It was almost 1 A.M. as I deposited a quarter and two dimes in the slot. I was in one of the booths by the kiosk in Harvard Square.
  'Hello, Phil?'
  'Hey . . .' he said sleepily. 'Who's this?'
  'It's me - Oliver.'
  'Oliver!' He sounded scared. 'Is Jenny hurt?' he asked quickly. If he was asking me, did that mean she wasn't with him?
  'Uh - no, Phil, no.'
  'Thank Christ. How are you, Oliver?'
  Once assured of his daughter's safety, he was casual and friendly. As if he had not been aroused from the depths of slumber.
  'Fine, Phil, I'm great. Fine. Say, Phil, what do you hear from Jenny?'
  'Not enough, goddammit,' he answered in a strangely calm voice.
  'What do you mean, Phil?'
  'Christ, she should call more often, goddammit. I'm not a stranger, you know.'
  If you can be relieved and panicked at the same time, that's what I was.

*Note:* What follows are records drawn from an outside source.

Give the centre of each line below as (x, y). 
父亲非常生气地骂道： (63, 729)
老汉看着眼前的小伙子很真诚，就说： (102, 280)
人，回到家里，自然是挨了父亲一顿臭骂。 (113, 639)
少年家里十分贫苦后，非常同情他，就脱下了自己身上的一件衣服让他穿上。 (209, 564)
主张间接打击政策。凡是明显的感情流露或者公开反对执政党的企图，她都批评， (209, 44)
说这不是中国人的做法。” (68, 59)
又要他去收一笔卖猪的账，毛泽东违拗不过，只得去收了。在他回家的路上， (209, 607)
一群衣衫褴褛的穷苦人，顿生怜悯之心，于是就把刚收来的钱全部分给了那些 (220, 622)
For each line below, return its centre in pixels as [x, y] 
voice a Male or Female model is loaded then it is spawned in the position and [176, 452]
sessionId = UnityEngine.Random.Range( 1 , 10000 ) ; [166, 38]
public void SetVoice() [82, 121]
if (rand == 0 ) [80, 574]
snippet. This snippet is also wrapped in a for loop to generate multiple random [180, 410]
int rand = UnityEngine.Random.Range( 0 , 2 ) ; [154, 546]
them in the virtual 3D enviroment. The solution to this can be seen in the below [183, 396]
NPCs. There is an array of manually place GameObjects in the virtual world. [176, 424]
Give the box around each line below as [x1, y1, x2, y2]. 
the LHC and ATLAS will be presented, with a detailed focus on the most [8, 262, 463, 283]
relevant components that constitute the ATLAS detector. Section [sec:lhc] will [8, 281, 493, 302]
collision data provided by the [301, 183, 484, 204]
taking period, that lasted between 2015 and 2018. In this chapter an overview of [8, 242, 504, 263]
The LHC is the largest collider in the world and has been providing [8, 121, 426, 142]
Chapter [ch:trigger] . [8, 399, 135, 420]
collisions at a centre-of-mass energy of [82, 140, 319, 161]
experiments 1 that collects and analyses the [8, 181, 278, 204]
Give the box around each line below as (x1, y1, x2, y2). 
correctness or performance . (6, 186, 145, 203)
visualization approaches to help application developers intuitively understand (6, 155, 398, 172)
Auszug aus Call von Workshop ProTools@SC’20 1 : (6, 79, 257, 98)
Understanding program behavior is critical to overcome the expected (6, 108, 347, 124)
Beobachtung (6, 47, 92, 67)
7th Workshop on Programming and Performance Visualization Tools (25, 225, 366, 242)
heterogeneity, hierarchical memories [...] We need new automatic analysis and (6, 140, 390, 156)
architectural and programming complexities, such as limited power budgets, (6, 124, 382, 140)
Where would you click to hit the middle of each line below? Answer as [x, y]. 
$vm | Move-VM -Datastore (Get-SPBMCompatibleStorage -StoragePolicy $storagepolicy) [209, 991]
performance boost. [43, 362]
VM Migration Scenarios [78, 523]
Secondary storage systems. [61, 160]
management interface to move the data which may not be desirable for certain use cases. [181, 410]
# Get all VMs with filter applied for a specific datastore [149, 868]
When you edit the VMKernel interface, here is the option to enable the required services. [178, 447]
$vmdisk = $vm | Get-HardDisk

  'Is she there with you?' he asked me.
  'Huh?'
  'Put Jenny on; I'll yell at her myself.'
  'I can't, Phil.'
  'Oh is she asleep? If she's asleep, don't disturb her.'
  'Yeah,' I said.
  'Listen, you bastard,' he said.
  'Yes, sir?'
  'How goddamn far is Cranston that you can't come down on a Sunday afternoon? Huh? Or I can come up, Oliver.'
  'Uh - no, Phil. We'll come down.'
  'When?'
  'Some Sunday.'
  'Don't give me that 'some' crap. A loyal child doesn't say 'some,' he says 'this.' This Sunday, Oliver.'
  'Yes, sir. This Sunday.'
  'Four o'clock. But drive carefully. Right?'
  'Right.'
  'And next time call collect, goddammit.'
  He hung up.
  I just stood there, lost on that island in the dark of Harvard Square, not knowing where to go or what to do next. A colored guy approached me and inquired if I was in need of a fix. I kind of absently replied, 'No, thank you, sir.'
  I wasn't running now. I mean, what was the rush to return to the empty house? It was very late and I was numb - more with fright than with the cold (although it wasn't warm, believe me). From several yards off, I thought I saw someone sitting on the top of the steps. This had to be my eyes playing tricks, because the figure was motionless.
  But it was Jenny.
  She was sitting on the top step.
  I was relieved to speak. Inwardly I hoped she had some blunt instrument with which to hit me.
  'Jen?'
  'Ollie?'
  We both spoke so quietly, it was impossible to take an emotional reading.
  'I forgot my key,' Jenny said.
  I stood there at the bottom of the steps, afraid to ask how long she had been sitting, knowing only that I had wronged her terribly.
  'Jenny, I'm sorry - '
  'Stop!' She cut off my apology, then said very quietly, 'Love means not ever having to say you're sorry.'
  I climbed up the stairs to where she was sitting.
  'I'd like to go to sleep. Okay?' she said.
  'Okay.'
  We walked up to our apartment. As we undressed, she looked at me reassuringly.
  'I meant what I said, Oliver.'
  And that was all.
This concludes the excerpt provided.